Archive for December, 2008
Another year comes to a close, and everywhere can be seen a year-end wrap up. Being an inherent sheep, I of course feel compelled to deliver one also. So as they say on the BBC World Service, Here again are the main points.
New Job for Mrs. Stallion
A great weight was lifted from both of us when my wife embarked on a new career as a manicurist nail technician. After toiling for years at a job she didn’t like, she finally took the leap into a new profession. I can sympathise as I had a similar episode some ten years ago. Nothing can suck the life force out of you like having to go to a job you hate every day. Kudos to her.
Cancellara at Milan-San Remo (and Swiss Tour)
The best performances I saw in road racing this year both came from Tony Spartacus himself, Fabian Cancellara. At Milan San Remo, the way he powered up at the last kilometer of a seven hour race was amazing. What a way to stamp your dominance over the competition. Not to be outdone in his home tour in June, he won two stages including a turn-yourself-inside-out sprint win in the final stage. It was a career year for the Swiss rider, and he shows no signs of decline heading toward 2009.
Goal of Lake Desolation Road
My personal riding goal was set the previous winter. I had decided at that point that the whole purpose of my outdoor season was to successfully complete the climb up Lake Desolation Road. It was great motivation; the more I talked about it, the more I trained for the endurance required, the more I wanted it.
Alas, I was only able to complete it with a stop near the end. However, it will become a part of my seasons as I go forward. It’s a great route to take when I want to do a long ride – there and back is nearly 4 hours.
Discover some new roads in Charlton
As a result of my Desolation training, I rode quite a bit into the town of Charlton. It’s a really nice place to ride – long stretches of road with wide, clean shoulders, very low traffic and pleasant scenery. The intersections are few, and I get to ride through farm country. I even went past a farm that was raising miniature horses. To do all of the miles I want to in that town I can easily be out for 3 hours. It gets a bow on it at the end, as I come home by way of my favorite “berg“; a short but very steep climb about 6 miles from home. Sweet.
I can’t let this very venture slip past. In August I launched this world-altering blog. My stats via WordPress are encouraging. I’m not overwhelmed with visitors, but I can definitely see that I have my readers. To all of you, I say a hearty thanks!
Skipping Century in favor of Ocean City
I rode to Lake Desolation on September 1st. A few days later, Mrs. Stallion and I took a needed vacation in the tourist trap of Ocean City, Maryland. It was a refreshing few days at the beach, shopping, eating treats and generally chillaxin.
The timing was interesting. I had a conflict of sorts; there is a well-run Century ride every September here the weekend after Labor Day.

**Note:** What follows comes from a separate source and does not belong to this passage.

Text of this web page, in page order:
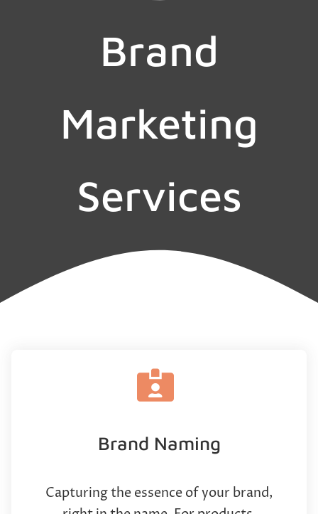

In this year’s case, that would have been on the weekend we came back from vacation. I knew I was in better riding shape than I was when I first rode it in 2006. However, common sense prevailed (I think) and I chose the beach instead. Next year though, I think I can destroy my previous time of just under 7 hours. Somebody hold me to this.
Better “off season” setup
As I write this, I am about 25 feet from my bike. Last year that wasn’t the case. I have been promoted from the basement to what was a spare bedroom. It’s nice – I’m not freezing when I start and it’s a much friendlier environment. The multimedia experience is in effect; 7 Carmichael Do the Tour stages on CD and 4 Spinervals DVDs on the TV. With all this, you’d think I would be on the trainer more but for some reason I’m averaging less rides per week. I have 10 rides in December (11 for sure before New Year’s), but it should have had a few more. It’s a nice segue into the next stanza:
No time off in January?
Usually, I take a week completely off of riding during the first full week of January. It’s a time to recharge, heal annoying pains and take a mental break. But with the (unintentional) reduction in riding this season, I might skip skipping. I’d hate to hang on to all those extra holiday calories I threw down. I’m not sure I could handle the guilt of intentionally not riding for 7 days straight.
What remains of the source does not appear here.